Resource Specific Preferences. All three utilities included varying resource preferences relating to location, delivery start dates, contract term and portfolio content. There is no apparent restriction on what resources may bid into the RFO but the utilities are permitted to give preferences to resources that fit their particular needs.

Interconnection Status. The CPUC modified the requirements related to the interconnection status of bidders. Historically, bidders were only required to have completed the CAISO Generation Interconnection Procedures (“GIP”) Phase I study to be eligible to participate in the RFO process. Now, bidders must have completed the CAISO Generation Interconnection and Deliverability Procedures or the CAISO GIP Phase II studies, or equivalent, where the bidder is not connected to the CAISO grid or is not exempt from these requirements (in particular with respect to existing resources).

Project Development Security.
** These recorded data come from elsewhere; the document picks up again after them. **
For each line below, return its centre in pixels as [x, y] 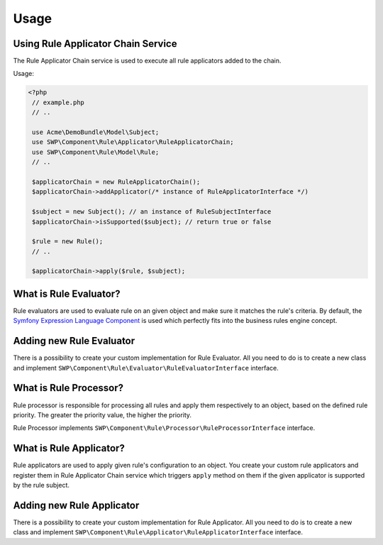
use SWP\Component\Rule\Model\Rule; [96, 152]
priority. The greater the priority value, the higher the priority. [102, 414]
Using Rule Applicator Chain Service [95, 44]
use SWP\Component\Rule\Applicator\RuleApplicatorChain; [133, 142]
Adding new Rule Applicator [76, 505]
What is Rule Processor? [68, 388]
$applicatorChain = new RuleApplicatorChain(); [116, 182]
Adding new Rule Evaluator [74, 341]
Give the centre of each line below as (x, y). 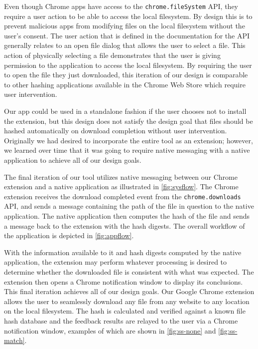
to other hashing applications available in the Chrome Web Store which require (125, 84)
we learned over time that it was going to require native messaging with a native (127, 150)
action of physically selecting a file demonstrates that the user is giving (112, 55)
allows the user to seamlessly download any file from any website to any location (127, 301)
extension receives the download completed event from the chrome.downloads (123, 196)
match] (14, 340)
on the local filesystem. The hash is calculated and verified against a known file (125, 311)
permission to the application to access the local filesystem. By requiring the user (128, 65)
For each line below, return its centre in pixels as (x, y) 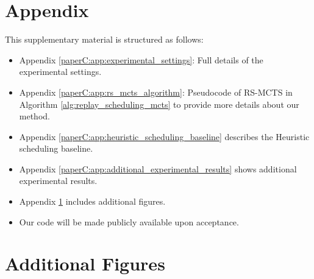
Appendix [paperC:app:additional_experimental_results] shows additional (158, 168)
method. (34, 116)
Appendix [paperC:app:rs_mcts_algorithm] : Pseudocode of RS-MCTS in (156, 92)
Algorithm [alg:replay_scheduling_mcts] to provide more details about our (159, 104)
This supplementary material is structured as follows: (104, 39)
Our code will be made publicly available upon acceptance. (129, 221)
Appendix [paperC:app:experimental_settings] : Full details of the (141, 59)
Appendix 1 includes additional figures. (92, 201)
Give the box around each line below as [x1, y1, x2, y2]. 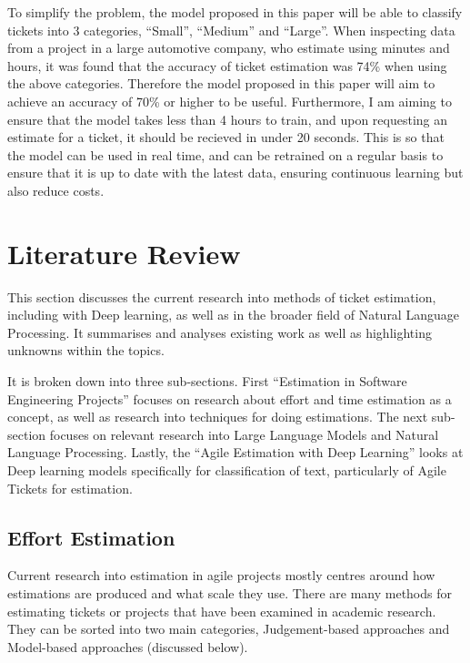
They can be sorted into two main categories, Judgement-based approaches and [7, 619, 450, 638]
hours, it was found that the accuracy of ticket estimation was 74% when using [7, 56, 447, 75]
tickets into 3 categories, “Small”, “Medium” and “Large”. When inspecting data [7, 20, 455, 39]
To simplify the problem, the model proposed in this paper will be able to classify [7, 3, 463, 21]
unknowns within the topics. [7, 341, 165, 360]
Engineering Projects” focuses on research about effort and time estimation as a [7, 389, 452, 408]
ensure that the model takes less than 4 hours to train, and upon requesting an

PG&E proposed to substantially increase the project development security to $300/kW for certain projects in an effort to provide a greater incentive to achieve delivery on time and to limit bidders to those that are more viable and have more experienced counterparties. The CPUC rejected this request and required PG&E to include security requirements more in line with SCE’s security of $90/kW for baseload and $60/kW for intermittent resources and SDG&E’s security of $10/MWh.

Bid Evaluation
Imperial Valley Connections.
Several parties supported requiring the utilities to take actions to further support the use of the Sunrise Powerlink Transmission Project. The CPUC rejected this request, finding that there is (at least currently) ample evidence that this project will be adequately (if not fully) utilized without such incentives.
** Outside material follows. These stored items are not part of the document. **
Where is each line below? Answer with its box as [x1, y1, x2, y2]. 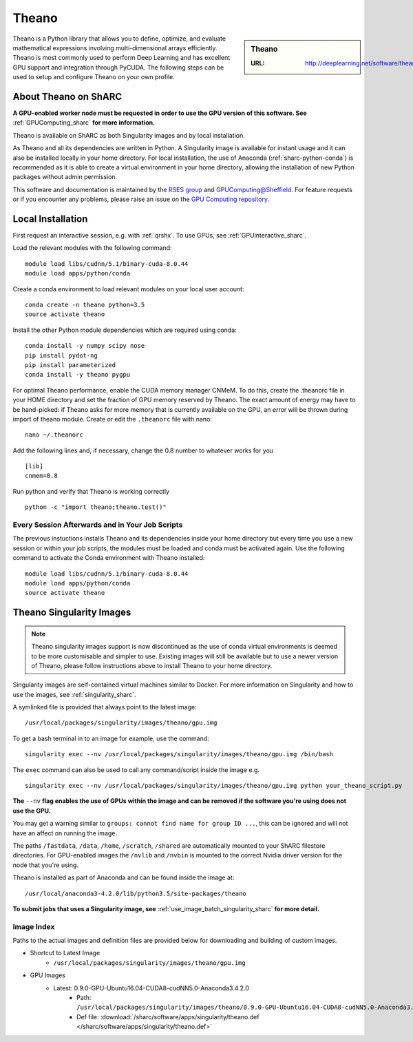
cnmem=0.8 [25, 472, 58, 480]
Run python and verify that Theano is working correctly [12, 487, 170, 495]
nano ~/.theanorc [25, 431, 83, 439]
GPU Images [30, 971, 65, 979]
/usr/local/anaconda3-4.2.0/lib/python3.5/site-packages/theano [25, 889, 247, 897]
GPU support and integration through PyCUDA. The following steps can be [12, 63, 224, 72]
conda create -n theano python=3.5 [25, 301, 145, 309]
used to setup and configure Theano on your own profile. [12, 73, 176, 81]
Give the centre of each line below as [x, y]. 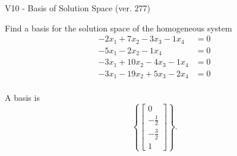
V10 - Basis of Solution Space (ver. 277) [78, 8]
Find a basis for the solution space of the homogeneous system [118, 28]
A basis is [22, 98]
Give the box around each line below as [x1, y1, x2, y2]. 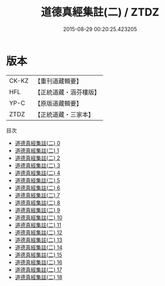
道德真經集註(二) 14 [14, 244, 63, 251]
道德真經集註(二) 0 [14, 139, 61, 147]
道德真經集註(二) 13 [14, 236, 63, 243]
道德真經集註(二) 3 [14, 161, 61, 169]
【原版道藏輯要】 [34, 99, 82, 107]
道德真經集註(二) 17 [14, 266, 63, 273]
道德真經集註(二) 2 [14, 154, 61, 161]
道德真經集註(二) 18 [14, 273, 63, 281]
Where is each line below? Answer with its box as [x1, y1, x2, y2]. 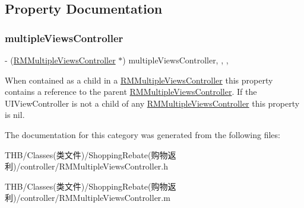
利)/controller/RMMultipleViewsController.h [5, 160, 169, 172]
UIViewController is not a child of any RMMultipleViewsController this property [5, 97, 300, 109]
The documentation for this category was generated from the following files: [5, 128, 280, 140]
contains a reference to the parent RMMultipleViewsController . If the [5, 85, 257, 98]
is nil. [5, 108, 25, 121]
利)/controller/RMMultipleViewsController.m [5, 191, 170, 204]
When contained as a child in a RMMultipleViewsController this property [5, 73, 273, 86]
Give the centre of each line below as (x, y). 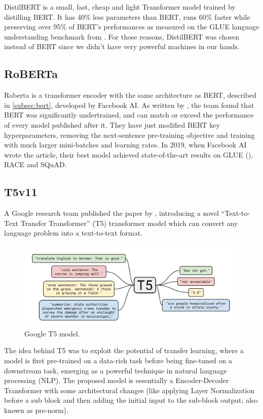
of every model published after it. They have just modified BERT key (112, 124)
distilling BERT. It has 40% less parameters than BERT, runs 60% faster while (127, 16)
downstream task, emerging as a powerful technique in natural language (116, 370)
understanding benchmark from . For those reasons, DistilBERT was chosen (122, 36)
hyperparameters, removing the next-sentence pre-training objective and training (129, 135)
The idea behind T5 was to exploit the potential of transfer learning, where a (124, 350)
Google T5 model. (52, 333)
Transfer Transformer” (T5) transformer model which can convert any (129, 223)
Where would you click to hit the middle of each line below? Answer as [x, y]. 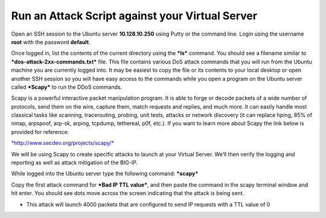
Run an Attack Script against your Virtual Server [134, 16]
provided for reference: [40, 132]
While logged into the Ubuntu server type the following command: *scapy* [105, 174]
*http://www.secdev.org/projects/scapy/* [63, 143]
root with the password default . [51, 42]
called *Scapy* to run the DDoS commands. [67, 87]
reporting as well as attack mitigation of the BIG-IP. [75, 162]
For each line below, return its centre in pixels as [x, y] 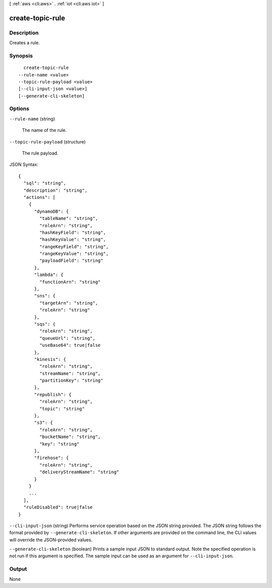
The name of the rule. [44, 130]
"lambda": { [49, 275]
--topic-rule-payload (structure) [48, 141]
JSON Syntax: [24, 165]
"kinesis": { [50, 359]
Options [19, 109]
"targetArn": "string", [69, 303]
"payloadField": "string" [71, 261]

Existing Facilities/Expiring Contracts. No preference is being given to existing facilities or those facilities that have expiring contracts. According to the CPUC, these sellers will need, and are encouraged, to participate in the RFO process before the utilities fill their mandates, and any sellers doing so will receive sufficient benefits in the bid evaluation process with respect to project viability and interconnection scoring.

Integration Cost Adders. The CPUC declined to adopt any bid adjustments based on the expected integration costs of intermittent resources. As noted above, this issue is being addressed in other ways and will not be included in the RFO process unless and until it is appropriate based on the results of other proceedings.
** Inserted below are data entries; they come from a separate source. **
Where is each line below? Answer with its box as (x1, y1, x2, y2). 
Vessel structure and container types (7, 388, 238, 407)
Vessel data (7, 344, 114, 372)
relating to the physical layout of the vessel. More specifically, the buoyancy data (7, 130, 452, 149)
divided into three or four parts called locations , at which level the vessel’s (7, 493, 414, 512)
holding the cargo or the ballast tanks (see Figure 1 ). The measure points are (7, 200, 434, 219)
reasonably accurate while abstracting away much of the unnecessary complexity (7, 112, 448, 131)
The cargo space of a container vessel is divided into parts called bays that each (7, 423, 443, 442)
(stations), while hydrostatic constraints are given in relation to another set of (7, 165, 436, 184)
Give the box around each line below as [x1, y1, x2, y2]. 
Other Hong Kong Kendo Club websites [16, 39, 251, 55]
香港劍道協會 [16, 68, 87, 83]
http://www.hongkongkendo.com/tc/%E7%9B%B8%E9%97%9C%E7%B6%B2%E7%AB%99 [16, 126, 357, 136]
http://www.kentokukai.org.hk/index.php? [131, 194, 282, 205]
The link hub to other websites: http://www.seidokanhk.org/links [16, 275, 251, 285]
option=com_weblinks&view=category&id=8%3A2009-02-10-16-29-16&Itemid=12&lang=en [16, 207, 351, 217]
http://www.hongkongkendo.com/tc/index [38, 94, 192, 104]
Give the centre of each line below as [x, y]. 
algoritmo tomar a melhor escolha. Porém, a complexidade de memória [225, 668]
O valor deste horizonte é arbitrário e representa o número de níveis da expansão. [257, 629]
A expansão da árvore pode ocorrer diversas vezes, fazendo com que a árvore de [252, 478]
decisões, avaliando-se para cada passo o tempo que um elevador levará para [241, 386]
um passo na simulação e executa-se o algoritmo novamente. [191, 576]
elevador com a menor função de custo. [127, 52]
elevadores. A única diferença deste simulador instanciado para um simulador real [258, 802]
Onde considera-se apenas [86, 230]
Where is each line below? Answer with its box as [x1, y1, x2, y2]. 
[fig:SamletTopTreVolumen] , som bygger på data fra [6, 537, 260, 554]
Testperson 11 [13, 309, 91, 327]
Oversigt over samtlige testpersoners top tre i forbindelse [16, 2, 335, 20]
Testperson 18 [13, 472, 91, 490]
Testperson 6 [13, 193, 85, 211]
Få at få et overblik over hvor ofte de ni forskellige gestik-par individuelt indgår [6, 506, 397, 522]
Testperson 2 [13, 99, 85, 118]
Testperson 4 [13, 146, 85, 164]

Third-Party Resource Adequacy. Bidders are not permitted to rely on third-party providers to satisfy any resource adequacy requirements.

Contract Term. PG&E requested to include its Portfolio-Adjusted Valuation Methodology in its procurement process. The CPUC approved this request, but required PG&E to remove from this methodology an adjustment that gave preference to short-term contracts.

Congestion Adder. SCE proposed an adjustment to its “Least-Cost/Best-Fit” methodology that included an adder related to congestion charges for energy-only projects. While the issue of additional transmission costs associated with energy-only products remains open, the CPUC did approve SCE’s request.
With this decision, we can expect a significant amount of activity over the next three months with respect to renewable procurement in California. Additional details will be available in early December.

Notes:
[1] These dates assume the decision is mailed on November 14th. The decision requires final RPS procurement plans to be filed 14 days after the decision is made and RFOs issued no sooner than 24 days after the decision is made.